Stored items from a collection

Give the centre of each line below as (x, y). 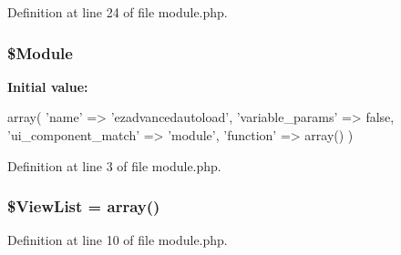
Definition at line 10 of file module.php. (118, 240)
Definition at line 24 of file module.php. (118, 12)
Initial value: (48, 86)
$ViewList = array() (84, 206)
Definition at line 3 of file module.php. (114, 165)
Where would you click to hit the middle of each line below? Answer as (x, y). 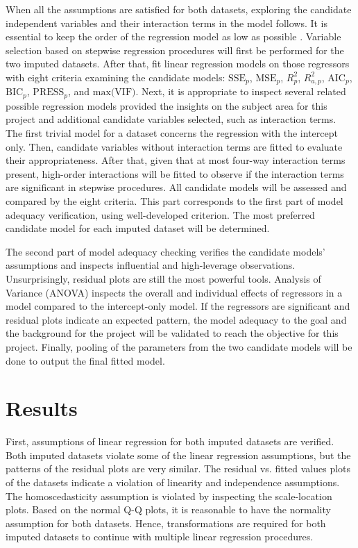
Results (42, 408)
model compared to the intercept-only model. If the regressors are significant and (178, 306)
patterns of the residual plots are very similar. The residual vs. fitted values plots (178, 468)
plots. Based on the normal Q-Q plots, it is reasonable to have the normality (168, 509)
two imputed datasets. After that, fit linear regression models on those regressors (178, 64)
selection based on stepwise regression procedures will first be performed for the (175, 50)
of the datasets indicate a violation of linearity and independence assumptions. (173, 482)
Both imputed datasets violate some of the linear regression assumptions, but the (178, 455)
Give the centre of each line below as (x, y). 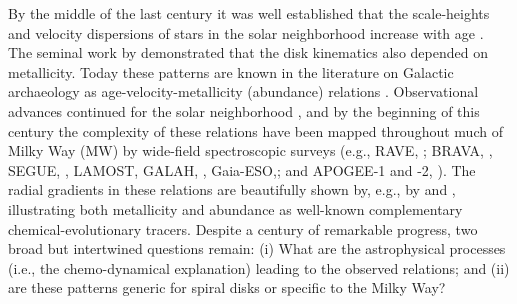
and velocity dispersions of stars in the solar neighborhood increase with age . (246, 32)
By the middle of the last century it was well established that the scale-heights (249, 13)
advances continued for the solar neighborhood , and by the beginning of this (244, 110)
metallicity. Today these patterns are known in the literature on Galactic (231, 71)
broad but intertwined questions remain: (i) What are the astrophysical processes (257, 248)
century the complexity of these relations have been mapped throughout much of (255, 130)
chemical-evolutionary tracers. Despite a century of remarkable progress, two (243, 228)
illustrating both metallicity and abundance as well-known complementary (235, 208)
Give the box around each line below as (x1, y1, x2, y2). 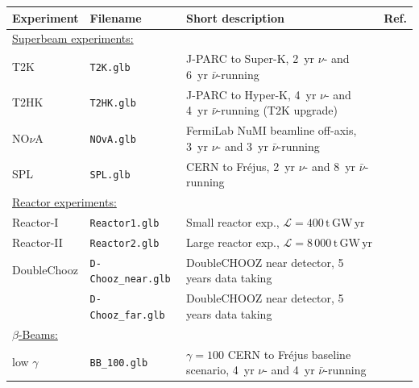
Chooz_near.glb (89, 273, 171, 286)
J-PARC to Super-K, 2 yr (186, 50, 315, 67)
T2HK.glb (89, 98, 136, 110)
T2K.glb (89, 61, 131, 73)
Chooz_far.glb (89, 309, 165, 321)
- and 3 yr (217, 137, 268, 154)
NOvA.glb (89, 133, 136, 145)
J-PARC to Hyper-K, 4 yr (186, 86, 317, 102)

==

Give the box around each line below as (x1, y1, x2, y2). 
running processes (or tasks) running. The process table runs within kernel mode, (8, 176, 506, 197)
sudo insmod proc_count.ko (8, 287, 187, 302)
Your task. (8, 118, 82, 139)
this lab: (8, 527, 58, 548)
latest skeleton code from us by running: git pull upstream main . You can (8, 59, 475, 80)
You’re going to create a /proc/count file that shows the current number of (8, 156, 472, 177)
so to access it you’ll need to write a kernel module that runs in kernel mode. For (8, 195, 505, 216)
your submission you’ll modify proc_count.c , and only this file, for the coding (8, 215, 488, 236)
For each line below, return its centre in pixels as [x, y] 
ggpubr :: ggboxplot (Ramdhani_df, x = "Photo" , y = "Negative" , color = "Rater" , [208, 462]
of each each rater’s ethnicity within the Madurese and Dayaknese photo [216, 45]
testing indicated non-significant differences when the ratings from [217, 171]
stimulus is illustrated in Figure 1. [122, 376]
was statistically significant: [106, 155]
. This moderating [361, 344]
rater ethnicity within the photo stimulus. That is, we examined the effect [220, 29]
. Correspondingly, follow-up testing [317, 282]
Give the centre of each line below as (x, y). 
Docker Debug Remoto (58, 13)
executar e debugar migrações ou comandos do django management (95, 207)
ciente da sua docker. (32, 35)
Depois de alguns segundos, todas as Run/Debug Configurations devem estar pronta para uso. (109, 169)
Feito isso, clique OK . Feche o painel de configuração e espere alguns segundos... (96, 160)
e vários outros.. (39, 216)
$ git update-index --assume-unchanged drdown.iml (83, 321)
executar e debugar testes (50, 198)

* * *

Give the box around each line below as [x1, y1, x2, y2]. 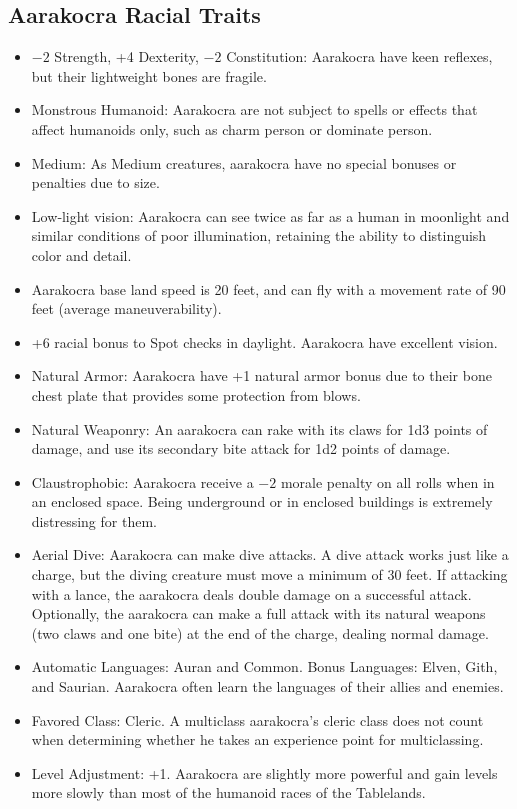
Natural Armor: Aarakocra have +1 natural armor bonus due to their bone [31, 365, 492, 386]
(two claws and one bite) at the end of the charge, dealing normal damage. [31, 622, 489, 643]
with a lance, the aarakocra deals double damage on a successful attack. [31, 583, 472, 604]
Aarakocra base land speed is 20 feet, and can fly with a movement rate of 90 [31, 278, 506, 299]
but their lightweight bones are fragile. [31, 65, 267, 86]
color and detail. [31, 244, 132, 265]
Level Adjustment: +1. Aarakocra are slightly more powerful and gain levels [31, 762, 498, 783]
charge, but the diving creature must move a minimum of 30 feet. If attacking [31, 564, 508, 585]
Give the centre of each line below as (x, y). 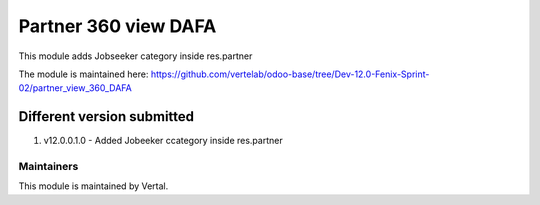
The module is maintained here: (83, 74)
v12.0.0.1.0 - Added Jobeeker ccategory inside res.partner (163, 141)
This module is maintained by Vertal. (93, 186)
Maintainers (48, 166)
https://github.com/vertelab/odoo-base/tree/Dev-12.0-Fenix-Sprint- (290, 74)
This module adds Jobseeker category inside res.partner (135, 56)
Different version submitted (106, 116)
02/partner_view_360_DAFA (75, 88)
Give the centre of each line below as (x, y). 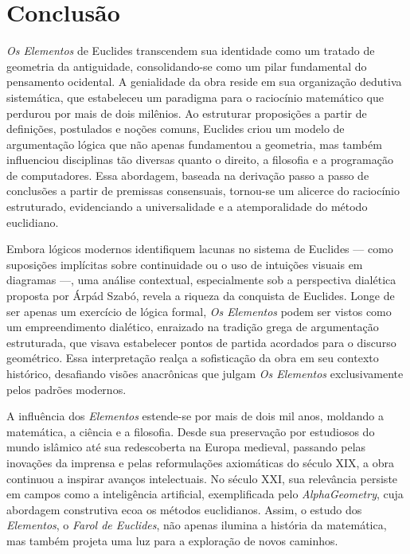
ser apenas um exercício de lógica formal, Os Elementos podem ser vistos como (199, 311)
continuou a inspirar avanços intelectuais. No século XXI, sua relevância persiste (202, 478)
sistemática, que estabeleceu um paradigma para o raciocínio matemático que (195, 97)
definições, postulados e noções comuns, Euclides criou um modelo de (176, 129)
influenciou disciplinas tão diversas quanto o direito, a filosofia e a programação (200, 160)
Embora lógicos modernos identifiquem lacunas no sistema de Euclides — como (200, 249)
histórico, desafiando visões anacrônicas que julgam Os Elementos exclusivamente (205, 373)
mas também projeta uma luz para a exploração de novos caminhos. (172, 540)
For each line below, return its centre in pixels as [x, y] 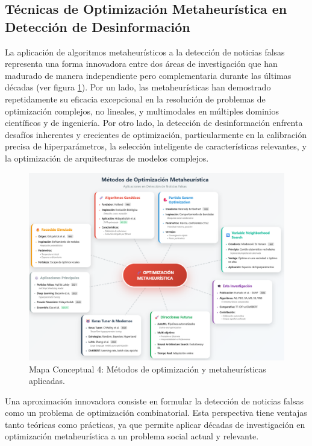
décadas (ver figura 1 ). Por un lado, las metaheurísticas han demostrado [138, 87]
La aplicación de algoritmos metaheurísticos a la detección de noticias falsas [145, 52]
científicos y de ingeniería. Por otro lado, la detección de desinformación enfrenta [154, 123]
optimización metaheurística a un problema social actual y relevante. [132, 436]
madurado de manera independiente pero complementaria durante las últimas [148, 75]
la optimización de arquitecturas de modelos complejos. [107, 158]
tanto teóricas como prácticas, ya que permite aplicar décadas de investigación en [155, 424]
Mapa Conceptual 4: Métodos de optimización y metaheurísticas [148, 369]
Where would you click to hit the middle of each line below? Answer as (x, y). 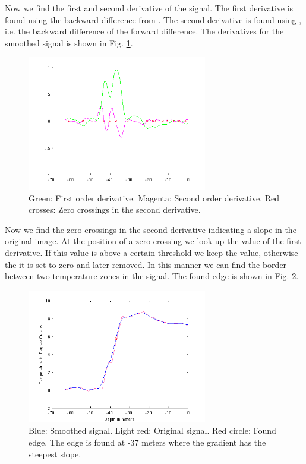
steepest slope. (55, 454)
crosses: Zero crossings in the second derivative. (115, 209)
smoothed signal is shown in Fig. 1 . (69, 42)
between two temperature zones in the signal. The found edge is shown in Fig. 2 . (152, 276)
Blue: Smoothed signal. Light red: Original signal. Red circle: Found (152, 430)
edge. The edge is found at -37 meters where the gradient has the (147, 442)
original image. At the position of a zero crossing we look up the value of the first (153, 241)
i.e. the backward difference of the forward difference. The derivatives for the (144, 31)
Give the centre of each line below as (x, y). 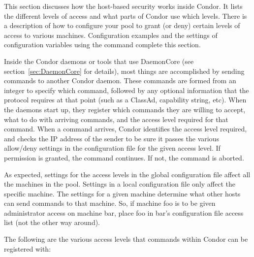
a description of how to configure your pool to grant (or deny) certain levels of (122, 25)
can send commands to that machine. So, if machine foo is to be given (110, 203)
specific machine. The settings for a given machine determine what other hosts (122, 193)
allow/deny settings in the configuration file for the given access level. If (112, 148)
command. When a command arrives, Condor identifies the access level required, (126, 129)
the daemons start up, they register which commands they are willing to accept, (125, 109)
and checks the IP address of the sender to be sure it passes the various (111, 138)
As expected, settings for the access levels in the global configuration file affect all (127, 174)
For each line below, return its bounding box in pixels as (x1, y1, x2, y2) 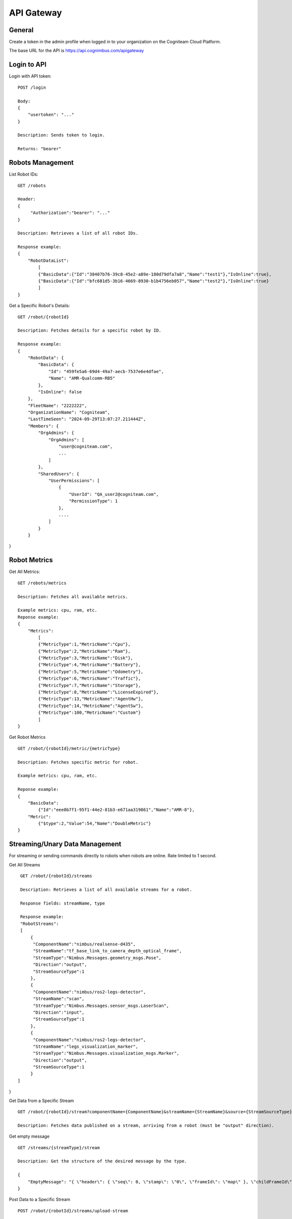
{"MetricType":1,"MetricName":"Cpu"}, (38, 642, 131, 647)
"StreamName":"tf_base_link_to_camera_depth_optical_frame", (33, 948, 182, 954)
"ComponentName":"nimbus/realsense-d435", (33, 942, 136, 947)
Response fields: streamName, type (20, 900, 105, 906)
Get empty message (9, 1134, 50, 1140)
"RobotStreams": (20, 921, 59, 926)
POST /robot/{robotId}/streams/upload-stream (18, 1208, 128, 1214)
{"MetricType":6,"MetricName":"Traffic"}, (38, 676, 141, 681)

[ACTION ITEM]: Using the records above, return word for word the lines that begin at the one containing "optimización metaheurística a" and end at the one containing "specific machine. The", both of them included and no pictures.

[TASK ANSWER]:
optimización metaheurística a un problema social actual y relevante. [132, 436]
madurado de manera independiente pero complementaria durante las últimas [148, 75]
la optimización de arquitecturas de modelos complejos. [107, 158]
tanto teóricas como prácticas, ya que permite aplicar décadas de investigación en [155, 424]
Mapa Conceptual 4: Métodos de optimización y metaheurísticas [148, 369]
Where would you click to hit the middle of each line below? Answer as (x, y). 
steepest slope. (55, 454)
crosses: Zero crossings in the second derivative. (115, 209)
smoothed signal is shown in Fig. 1 . (69, 42)
between two temperature zones in the signal. The found edge is shown in Fig. 2 . (152, 276)
Blue: Smoothed signal. Light red: Original signal. Red circle: Found (152, 430)
edge. The edge is found at -37 meters where the gradient has the (147, 442)
original image. At the position of a zero crossing we look up the value of the first (153, 241)
i.e. the backward difference of the forward difference. The derivatives for the (144, 31)
Give the centre of each line below as (x, y). 
a description of how to configure your pool to grant (or deny) certain levels of (122, 25)
can send commands to that machine. So, if machine foo is to be given (110, 203)
specific machine. The settings for a given machine determine what other hosts (122, 193)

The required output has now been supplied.